Stored data entries
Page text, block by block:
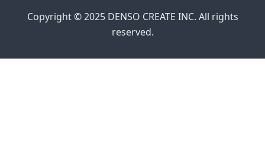
Copyright © 2025 DENSO CREATE INC. All rights
reserved.
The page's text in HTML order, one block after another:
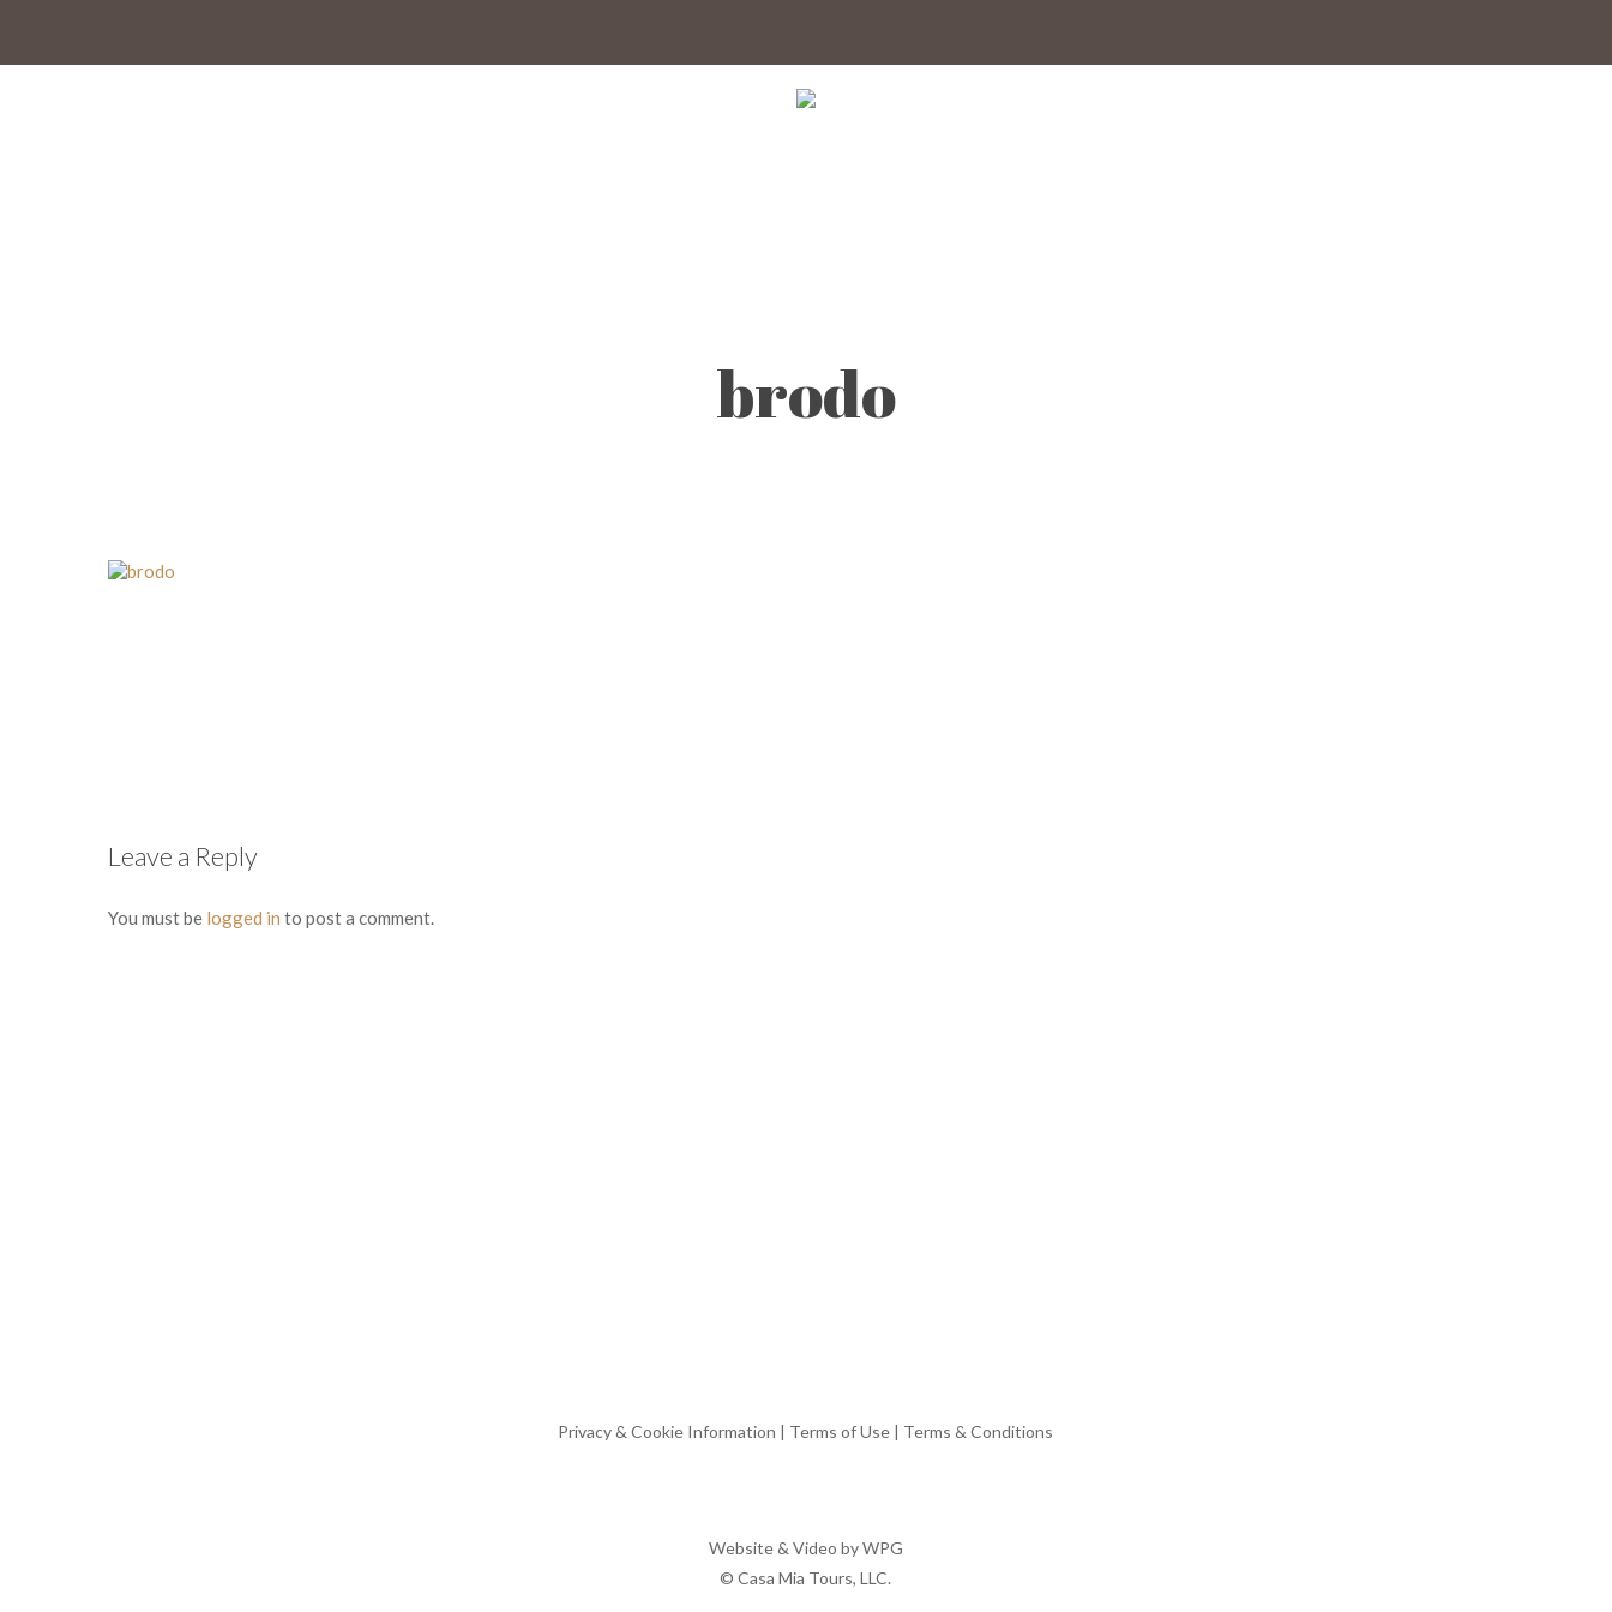
brodo
Leave a Reply
You must be logged in to post a comment.
Privacy & Cookie Information | Terms of Use | Terms & Conditions
Website & Video byWPG
© Casa Mia Tours, LLC.
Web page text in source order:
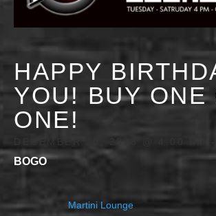
HAPPY
YOU! BUY ONE
ONE!
DECEMBER 20, 2028 @ 4:00 PM
BOGO
Martini Lounge
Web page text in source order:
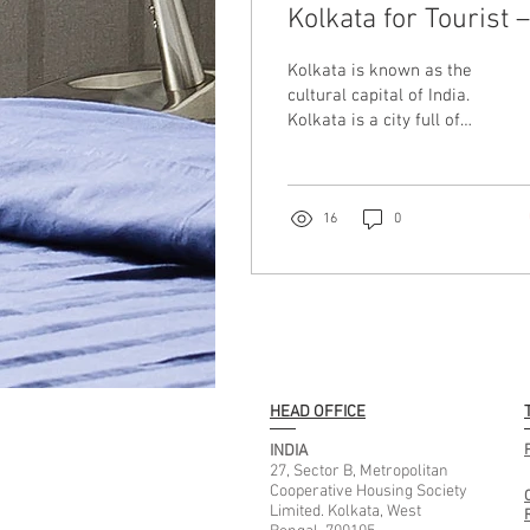
Kolkata for Tourist –
Complete Guide for
Comfortable Travel
Kolkata is known as the
cultural capital of India.
Kolkata is a city full of
are travelling here for
business trip, family
are searching for the best
places to stay in Kolkata
for tourists, this guide will
help you understand what
places are ideal and why
16 0
HEAD OFFICE
INDIA
27, Sector B, Metropolitan
Cooperative Housing Society
Limited. Kolkata, West
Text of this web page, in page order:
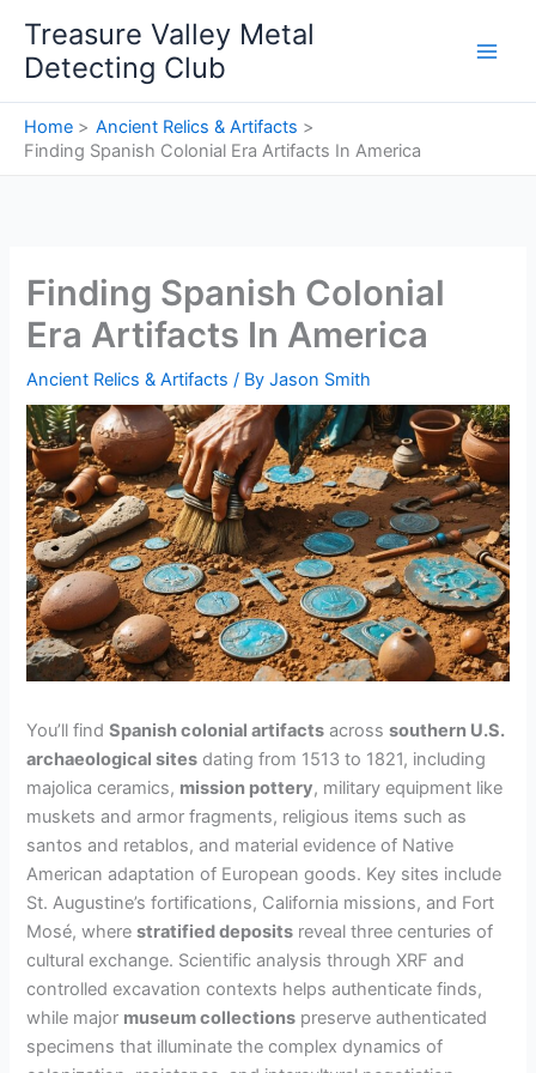
content
Treasure Valley Metal
Detecting Club
Home
Ancient Relics & Artifacts
Finding Spanish Colonial Era Artifacts In America
Finding Spanish Colonial
Era Artifacts In America
Ancient Relics & Artifacts / ByJason Smith
You’ll findSpanish colonial artifacts acrosssouthern U.S.
archaeological sites dating from 1513 to 1821, including
majolica ceramics, mission pottery, military equipment like
muskets and armor fragments, religious items such as
santos and retablos, and material evidence of Native
American adaptation of European goods. Key sites include
St. Augustine’s fortifications, California missions, and Fort
Mosé, wherestratified deposits reveal three centuries of
cultural exchange. Scientific analysis through XRF and
controlled excavation contexts helps authenticate finds,
while major museum collections preserve authenticated
specimens that illuminate the complex dynamics of

:: WHAT YOU SHOULD DO ::
In the data above, how many lines contain the word "Relics"? Only the number is wanted.

:: ANSWER TO THIS TASK ::
2